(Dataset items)
....................
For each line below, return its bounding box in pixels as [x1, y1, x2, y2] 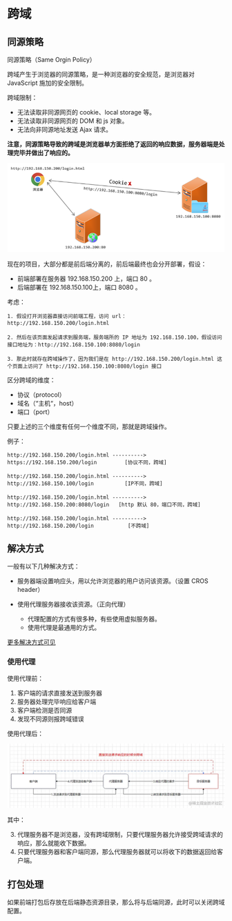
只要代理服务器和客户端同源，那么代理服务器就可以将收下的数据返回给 [17, 848, 217, 856]
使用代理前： [7, 674, 43, 682]
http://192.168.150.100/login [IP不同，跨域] [7, 480, 164, 487]
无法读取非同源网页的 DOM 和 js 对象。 [17, 117, 128, 125]
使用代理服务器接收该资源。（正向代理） [17, 600, 130, 608]
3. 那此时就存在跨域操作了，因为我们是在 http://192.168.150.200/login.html [7, 355, 214, 362]
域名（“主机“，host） [17, 399, 78, 407]
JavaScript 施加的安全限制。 [7, 79, 88, 87]
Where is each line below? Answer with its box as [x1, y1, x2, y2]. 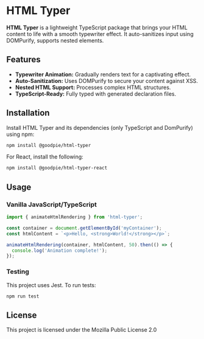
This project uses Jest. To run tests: [6, 281, 96, 288]
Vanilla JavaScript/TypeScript [6, 200, 97, 209]
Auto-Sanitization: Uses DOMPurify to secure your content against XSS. [15, 77, 199, 84]
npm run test [6, 293, 40, 299]
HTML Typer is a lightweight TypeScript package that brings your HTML [6, 24, 188, 31]
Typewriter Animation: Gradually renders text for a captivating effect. [15, 71, 191, 78]
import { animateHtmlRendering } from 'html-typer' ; [6, 214, 143, 220]
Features [6, 54, 41, 65]
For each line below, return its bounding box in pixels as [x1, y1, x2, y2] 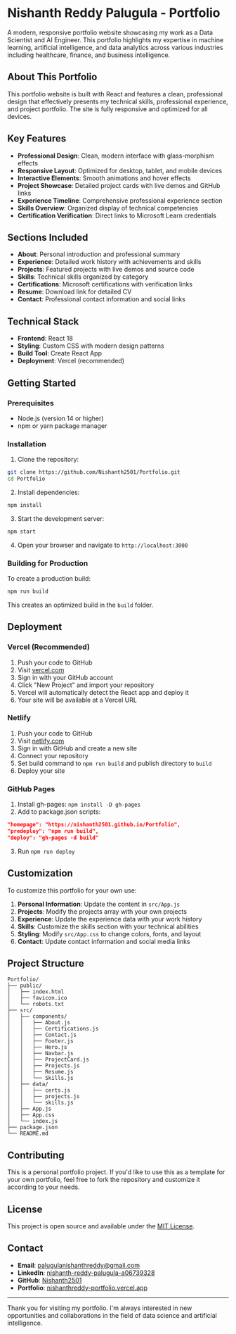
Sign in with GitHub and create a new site [17, 744, 137, 753]
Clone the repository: [17, 455, 79, 464]
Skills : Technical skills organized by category [17, 272, 149, 281]
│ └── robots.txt [7, 1001, 65, 1008]
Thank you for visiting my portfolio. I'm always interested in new [7, 1304, 192, 1312]
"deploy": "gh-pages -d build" [7, 834, 99, 841]
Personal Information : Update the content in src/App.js [17, 900, 181, 908]
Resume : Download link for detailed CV [17, 287, 132, 296]
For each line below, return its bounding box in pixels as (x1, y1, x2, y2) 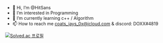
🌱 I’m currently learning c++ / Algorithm (12, 15, 94, 21)
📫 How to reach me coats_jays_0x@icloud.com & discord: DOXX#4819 (12, 21, 159, 27)
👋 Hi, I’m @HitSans (12, 5, 51, 10)
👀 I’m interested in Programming (12, 10, 79, 16)
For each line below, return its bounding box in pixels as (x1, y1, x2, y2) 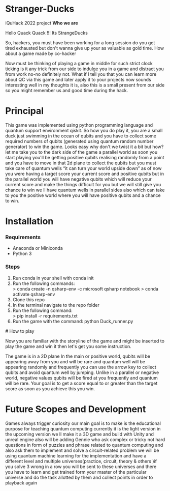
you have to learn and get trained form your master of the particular (5, 469, 147, 475)
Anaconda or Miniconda (12, 245, 63, 251)
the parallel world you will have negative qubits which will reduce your (5, 176, 152, 182)
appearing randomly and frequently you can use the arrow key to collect (5, 364, 156, 370)
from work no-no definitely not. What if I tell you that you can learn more (5, 71, 157, 77)
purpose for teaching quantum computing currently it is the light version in (5, 425, 161, 431)
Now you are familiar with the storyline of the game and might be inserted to (5, 338, 165, 344)
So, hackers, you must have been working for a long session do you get (5, 39, 155, 46)
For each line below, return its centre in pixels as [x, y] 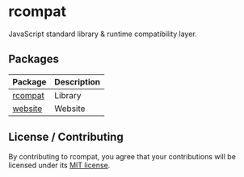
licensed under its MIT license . [59, 165]
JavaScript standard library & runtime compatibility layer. [103, 34]
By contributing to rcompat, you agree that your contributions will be [122, 156]
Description [78, 81]
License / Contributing [66, 137]
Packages [34, 59]
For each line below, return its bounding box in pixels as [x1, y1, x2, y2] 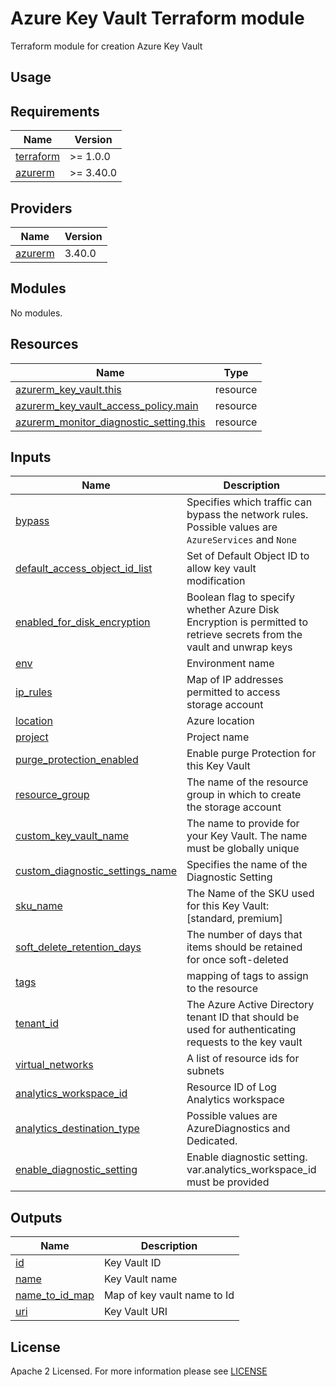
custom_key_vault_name [15, 829, 130, 843]
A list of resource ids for [186, 1052, 300, 1066]
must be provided [186, 1175, 270, 1189]
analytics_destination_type [15, 1122, 140, 1136]
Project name [186, 730, 250, 744]
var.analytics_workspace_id [186, 1163, 317, 1177]
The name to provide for [186, 817, 300, 831]
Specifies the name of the [186, 858, 308, 872]
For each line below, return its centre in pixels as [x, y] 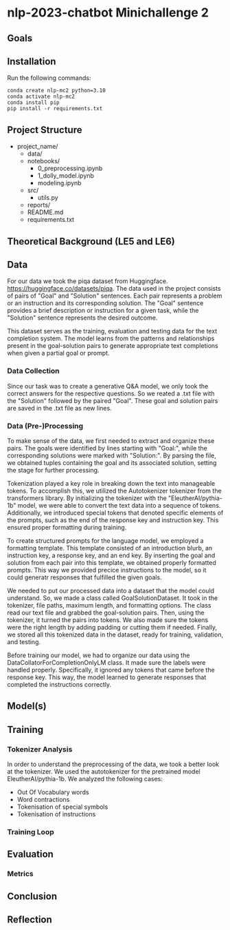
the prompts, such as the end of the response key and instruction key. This [113, 520]
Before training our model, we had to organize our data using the [99, 655]
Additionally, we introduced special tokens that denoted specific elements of [115, 513]
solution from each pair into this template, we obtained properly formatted [112, 562]
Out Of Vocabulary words [53, 792]
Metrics [20, 874]
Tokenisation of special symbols [62, 807]
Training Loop [31, 832]
....................
▶ [What is being asked]: Above are some records; quote exactly and only the lines that begin at the line containing "from work no-no" and stop after the line containing "Packages [34, 59]", leaving out the pictures.

▶ [Response area]:
from work no-no definitely not. What if I tell you that you can learn more (5, 71, 157, 77)
purpose for teaching quantum computing currently it is the light version in (5, 425, 161, 431)
Now you are familiar with the storyline of the game and might be inserted to (5, 338, 165, 344)
So, hackers, you must have been working for a long session do you get (5, 39, 155, 46)
For each line below, return its centre in pixels as [x, y] 
licensed under its MIT license . [59, 165]
JavaScript standard library & runtime compatibility layer. [103, 34]
By contributing to rcompat, you agree that your contributions will be [122, 156]
Description [78, 81]
License / Contributing [66, 137]
Packages [34, 59]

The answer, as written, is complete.